今から半世紀以上前、1966年6月18-19日に行われたル・マン24時間レースで、フォードがアメリカの自動車メーカーとして初めて勝者となった実話を描いた映画。この映画の中には、悪役が1人登場する。フォードのNo.2、マーケッティングが専門のレオ・ビーブだ。彼は、ル・マンを走る技術の困難さについては全くの無知・無関心で、車を売ることしか考えていない。そうした人物を、ル・マン制覇計画のトップに据えた社長のヘンリー・フォード2世を含め、カーレースの世界に相応しくない人物がひしめく中、すべてを任された元レーサーでスポーツカー工房の持ち主キャロル・シェルビーと、彼の下で 主導的に実験車両の弱点を指摘し、高速化と耐久性強化を目指す現役のレーサー、ケン・マイルズの2人が映画の主役。ただ、映画は “映画” なので、必ずしも “実話” ではない。しかも、半世紀以上も前のことで、当事者は誰も生きていない。こうした中で “正しさ” を追求する意味がどこまであるかは分からないが、映画の流れは、あくまでレオを悪役に仕立てる。初対面で悪印象を持ったケンを、ル・マンに参加させまいとし、シェルビーはそれに何とか対抗して出場させる。そして、その結果は、ル・マン史上に残る異様なものだった。最大の目的であるフェラーリが途中でリタイヤして敵がいなくなると、フォード社は、トップを走っていたケンの車を減速させ、3台のフォード車を並んでゴールさせるという “写真映りがよく、宣伝効果が期待できる行為” を命じる。映画では、この カーレースの精神とは程遠い愚劣な案の提案と強制をレオの責任にしたため、映画の公開後、「レオ・ビーブは企業の悪役か、それとも、困難な仕事をこなした いい奴か?」という投げかけがネット上に数多く現われる。それは、レオが1972年に55歳でフォードを退社した後、グラスボロ(Glassboro)州立大学(ニュージャージー州)に非常勤の教授として移り、最後は経営学部長にまでなったため、そうした時代しか知らない者から見て、異質に思えたからであろう。レオがこの案を、ル・マン制覇計画のトップとして社長に提案したことは事実だが、映画では、それ以外にレオの人格を疑うような “意地悪シーン” がちりばめられており、それらは明らかに脚本上の操作なので、実在の人物を、死んでいるからと言って貶(おとし)めるのが正しいことだとは思えない。しかも、あらすじの中で詳しく紹介するが、3台同時ゴールという愚劣な案の創案者は、どうやら、このレースで、2位から1位に繰り上がったレーサーのマクラーレンらしい。また、別の見方をすれば、最終決定者はヘンリー・フォード2世なので、愚劣な案は社長の判断でストップすることもできた。悪者はどこにでもいる。

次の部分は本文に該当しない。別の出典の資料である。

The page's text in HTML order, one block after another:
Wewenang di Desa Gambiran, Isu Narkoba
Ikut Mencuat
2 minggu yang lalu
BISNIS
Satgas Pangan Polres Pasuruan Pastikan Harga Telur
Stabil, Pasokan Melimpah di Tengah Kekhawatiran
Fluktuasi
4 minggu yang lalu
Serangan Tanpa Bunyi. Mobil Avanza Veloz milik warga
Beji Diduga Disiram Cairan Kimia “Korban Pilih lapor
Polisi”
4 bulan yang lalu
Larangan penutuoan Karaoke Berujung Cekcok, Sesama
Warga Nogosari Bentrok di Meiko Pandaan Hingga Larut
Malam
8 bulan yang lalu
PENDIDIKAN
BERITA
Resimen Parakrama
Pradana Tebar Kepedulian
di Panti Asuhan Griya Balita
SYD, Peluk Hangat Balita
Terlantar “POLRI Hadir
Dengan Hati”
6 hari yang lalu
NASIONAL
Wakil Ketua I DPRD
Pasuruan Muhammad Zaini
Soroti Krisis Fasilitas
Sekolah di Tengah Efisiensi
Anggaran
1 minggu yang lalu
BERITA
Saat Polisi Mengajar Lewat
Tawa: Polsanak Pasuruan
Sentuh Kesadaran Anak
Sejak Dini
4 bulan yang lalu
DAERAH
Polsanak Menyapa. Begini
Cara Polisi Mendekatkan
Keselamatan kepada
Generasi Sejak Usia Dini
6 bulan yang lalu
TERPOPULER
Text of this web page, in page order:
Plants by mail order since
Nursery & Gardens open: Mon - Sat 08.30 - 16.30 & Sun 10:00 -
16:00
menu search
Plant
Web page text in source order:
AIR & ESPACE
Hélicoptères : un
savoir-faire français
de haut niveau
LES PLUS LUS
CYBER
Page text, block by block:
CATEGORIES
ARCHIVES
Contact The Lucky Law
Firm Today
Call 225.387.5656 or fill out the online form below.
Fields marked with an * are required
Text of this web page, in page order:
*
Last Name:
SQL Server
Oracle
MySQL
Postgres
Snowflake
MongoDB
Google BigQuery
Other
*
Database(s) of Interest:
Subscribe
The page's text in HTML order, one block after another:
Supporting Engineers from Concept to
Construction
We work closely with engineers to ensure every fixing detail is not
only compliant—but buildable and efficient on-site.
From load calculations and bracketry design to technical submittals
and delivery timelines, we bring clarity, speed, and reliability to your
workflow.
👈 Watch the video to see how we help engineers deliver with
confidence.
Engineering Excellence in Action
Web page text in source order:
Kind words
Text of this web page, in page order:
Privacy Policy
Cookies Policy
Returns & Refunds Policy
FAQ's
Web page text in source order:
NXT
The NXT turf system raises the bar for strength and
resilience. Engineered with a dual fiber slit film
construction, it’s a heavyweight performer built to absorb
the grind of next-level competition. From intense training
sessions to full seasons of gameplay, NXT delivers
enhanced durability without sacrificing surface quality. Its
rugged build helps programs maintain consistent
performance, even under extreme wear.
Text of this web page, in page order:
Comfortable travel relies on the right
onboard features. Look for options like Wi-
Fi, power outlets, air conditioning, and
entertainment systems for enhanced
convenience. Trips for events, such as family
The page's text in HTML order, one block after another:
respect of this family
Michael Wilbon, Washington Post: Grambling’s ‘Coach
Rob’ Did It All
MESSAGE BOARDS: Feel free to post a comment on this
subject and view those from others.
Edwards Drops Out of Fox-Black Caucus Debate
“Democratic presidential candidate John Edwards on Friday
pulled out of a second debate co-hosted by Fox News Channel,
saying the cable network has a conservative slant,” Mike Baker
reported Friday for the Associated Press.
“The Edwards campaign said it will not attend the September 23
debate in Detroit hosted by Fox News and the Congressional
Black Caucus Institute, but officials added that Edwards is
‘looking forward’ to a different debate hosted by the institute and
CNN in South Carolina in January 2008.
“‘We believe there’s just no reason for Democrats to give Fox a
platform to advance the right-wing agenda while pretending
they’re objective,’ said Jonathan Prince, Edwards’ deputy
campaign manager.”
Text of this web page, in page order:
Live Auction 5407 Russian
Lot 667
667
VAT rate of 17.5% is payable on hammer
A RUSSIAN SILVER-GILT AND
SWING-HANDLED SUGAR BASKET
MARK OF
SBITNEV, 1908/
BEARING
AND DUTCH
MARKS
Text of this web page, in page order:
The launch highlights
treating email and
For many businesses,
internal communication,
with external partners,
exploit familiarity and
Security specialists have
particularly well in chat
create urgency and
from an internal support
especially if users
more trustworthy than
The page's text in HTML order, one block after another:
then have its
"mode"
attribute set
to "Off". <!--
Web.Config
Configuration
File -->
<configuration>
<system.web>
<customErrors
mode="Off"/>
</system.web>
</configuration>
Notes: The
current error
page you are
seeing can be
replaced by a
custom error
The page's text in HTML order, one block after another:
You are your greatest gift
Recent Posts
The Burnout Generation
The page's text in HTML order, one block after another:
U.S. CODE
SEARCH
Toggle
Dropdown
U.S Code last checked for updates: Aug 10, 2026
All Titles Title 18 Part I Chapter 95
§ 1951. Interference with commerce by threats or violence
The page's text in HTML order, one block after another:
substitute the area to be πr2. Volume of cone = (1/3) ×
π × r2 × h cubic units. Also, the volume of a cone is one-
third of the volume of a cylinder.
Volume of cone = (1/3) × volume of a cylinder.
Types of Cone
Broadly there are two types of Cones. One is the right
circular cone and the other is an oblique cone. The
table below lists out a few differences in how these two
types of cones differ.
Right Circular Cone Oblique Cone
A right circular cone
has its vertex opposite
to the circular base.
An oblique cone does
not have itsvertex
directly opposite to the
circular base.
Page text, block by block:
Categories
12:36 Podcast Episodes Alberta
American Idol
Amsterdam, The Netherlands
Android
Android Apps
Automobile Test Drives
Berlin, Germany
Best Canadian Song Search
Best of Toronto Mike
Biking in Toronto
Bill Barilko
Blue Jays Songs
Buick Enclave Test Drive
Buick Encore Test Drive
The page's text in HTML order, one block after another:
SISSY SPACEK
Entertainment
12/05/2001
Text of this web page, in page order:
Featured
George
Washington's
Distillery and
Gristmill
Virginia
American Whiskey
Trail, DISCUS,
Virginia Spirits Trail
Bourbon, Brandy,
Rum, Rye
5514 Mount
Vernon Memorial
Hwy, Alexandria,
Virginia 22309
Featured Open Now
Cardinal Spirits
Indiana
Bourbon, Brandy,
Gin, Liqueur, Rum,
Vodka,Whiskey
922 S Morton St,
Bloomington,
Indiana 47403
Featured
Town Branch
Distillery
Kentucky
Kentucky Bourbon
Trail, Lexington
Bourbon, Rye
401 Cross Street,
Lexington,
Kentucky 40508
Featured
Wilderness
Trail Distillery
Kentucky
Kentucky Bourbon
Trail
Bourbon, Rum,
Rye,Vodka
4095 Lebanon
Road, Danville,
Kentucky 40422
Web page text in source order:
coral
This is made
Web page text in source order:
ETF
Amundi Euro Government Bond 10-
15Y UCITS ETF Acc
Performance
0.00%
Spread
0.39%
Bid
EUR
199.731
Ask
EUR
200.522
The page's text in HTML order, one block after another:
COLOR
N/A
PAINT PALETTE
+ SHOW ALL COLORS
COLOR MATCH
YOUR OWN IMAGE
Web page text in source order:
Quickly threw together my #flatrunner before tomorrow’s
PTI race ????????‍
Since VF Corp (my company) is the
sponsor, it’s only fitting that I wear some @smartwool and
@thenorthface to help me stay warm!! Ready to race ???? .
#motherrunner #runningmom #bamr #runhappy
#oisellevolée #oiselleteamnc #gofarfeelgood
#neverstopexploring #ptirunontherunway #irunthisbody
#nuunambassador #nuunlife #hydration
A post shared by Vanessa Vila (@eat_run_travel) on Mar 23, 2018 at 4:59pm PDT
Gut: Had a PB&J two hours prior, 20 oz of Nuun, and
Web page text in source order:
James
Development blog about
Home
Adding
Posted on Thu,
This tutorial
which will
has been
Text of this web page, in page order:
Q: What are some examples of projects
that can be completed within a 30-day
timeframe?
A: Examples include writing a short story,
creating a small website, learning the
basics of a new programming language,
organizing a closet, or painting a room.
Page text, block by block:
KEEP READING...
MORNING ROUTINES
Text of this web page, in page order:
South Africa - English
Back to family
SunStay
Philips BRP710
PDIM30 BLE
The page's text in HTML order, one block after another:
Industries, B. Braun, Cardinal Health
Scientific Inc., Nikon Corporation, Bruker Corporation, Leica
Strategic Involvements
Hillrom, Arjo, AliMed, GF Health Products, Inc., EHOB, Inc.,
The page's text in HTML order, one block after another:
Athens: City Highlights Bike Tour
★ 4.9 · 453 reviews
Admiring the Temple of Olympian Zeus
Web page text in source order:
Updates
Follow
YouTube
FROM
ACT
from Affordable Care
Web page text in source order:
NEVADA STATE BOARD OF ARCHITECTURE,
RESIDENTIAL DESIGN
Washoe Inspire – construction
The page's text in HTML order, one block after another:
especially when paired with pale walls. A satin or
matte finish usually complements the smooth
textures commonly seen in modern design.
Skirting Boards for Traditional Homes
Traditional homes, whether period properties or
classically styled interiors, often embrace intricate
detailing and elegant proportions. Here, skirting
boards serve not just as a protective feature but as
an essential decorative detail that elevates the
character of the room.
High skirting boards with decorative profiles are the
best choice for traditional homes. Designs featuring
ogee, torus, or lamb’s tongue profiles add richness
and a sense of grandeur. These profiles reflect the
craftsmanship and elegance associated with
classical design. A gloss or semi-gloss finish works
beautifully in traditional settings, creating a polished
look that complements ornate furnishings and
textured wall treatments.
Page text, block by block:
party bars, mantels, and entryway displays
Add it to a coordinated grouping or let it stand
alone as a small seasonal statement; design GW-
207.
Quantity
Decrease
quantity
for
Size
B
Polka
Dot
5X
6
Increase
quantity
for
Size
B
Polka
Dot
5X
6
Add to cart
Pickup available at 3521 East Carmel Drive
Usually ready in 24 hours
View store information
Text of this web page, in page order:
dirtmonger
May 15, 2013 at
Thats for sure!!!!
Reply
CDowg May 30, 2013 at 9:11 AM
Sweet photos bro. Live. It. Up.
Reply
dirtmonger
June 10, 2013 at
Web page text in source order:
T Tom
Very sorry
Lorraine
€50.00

映画は、1963年から始まる。登場するのは、車を極限まで走らせることが大好きなケン・マイルズ。生粋のイギリス人で、1951年にアメリカに帰化、以来、ハイウッドに定住し、小さな店を構え、スポーツカーのチューニングを生計の手段とする一方で、自費でレースに出ては何度も優勝をしていた。1人息子のピーターは、それに感化され、時間さえあれば父のそばで、自動車に触れる日々が続く。ケンの才能と変人ぶりは知れ渡るようになっていて、ウィロースプリングスのレースで優勝した際、アメリカでの有数のレーシングカー製造社のオーナー、シェルビーからスポンサーを付けるように忠告される。ケンの “客に嫌われる” 店は、税の未払いで差し押さえられ、44歳のケンは、やむなく一介の職工として他のガレージで働くことになる。そんな時、ル・マンでの打倒フェラーリを旗印に掲げたフォード社は、シェルビーにレーシングカーの製造を委託、シェルビーは、そのドライバーにケンを推す。ケンは、ル・マン制覇という壮大な夢に惹かれて仕事を引き受け、原型モデルの改良に全力を注ぐ。ピーターは 週末や夜 父と一緒にシェルビーの工房に行く。ただ、ケンの歯に衣着せぬ物言いは、フォードのNo.2のレオ・ビーブとの初対面で決定的な悪印象を与えてしまい、1965年のル・マン挑戦の時は、フランスにも行かせてもらえない。この時、惨敗したシェルビーは、社長のフォード二世から責任を問われると、社内の風通しの悪さが敗因だと直言し、社長1人をボスにと希望する。しかし、その半年後、社長はレオ・ビーブをル・マン制覇計画のトップに据えるという最悪の人事を断行する。そのため、ケンはレオによって、再びル・マン行きを阻止されかかるが、今度はシェルビーが先手を打ち、何とかケンをル・マンに行かせることに成功する。そして、問題の1966年のル・マン。開始後17時間でフェラーリは2台ともリタイヤし、残ったフォード車3台が独走態勢に入る。敵が消えたことを知ったレオ・ビーフは、宣伝上最も効果のある方法として、フォード車3台の同時ゴールを社長に提案し、OKを取ると、シェルビーを通しケンに減速を迫る。ケンは、最後の一周までレーサーとしての意地を通して運転すると、そこで一気にスピードを落とし、後続の2台が来るのを待ってゴールする。しかし、ル・マンの規定により、同着の場合は、走行距離の長い方が勝者となることが知らされ、予選の順位が下で後方からスタートしたマクラーレンに優勝を奪われる。ケンは、その2ヶ月後、新しいレーシングカーの試走中、ピーターの見ている前で死亡する。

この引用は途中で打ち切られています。